* **HOW TO COMPLETE THIS TASK**:
Spot each line in the records below where the word "Teachers" occurs, then copy it.

======== TASK INPUT ========

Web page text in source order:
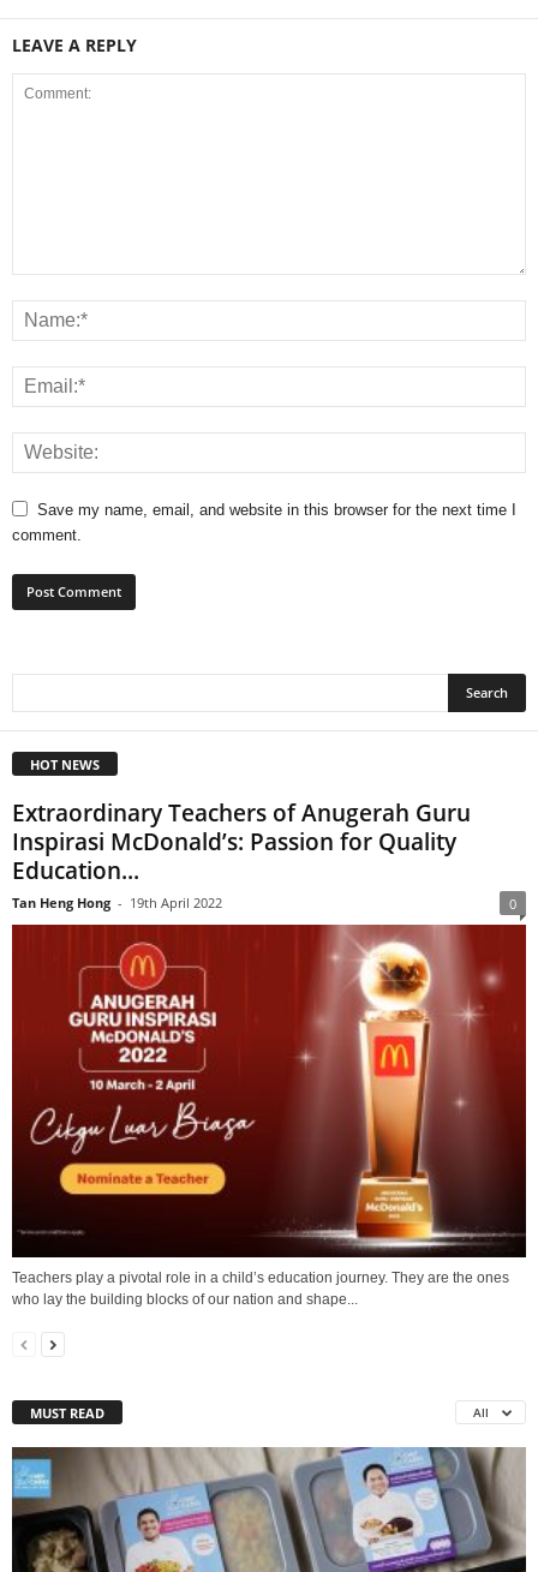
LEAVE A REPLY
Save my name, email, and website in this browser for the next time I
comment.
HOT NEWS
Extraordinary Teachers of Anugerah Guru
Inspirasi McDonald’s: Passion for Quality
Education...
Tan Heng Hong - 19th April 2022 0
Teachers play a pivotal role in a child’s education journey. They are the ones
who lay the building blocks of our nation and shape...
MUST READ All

========

* **OUTPUT OF THE TASK**:
Extraordinary Teachers of Anugerah Guru
Teachers play a pivotal role in a child’s education journey. They are the ones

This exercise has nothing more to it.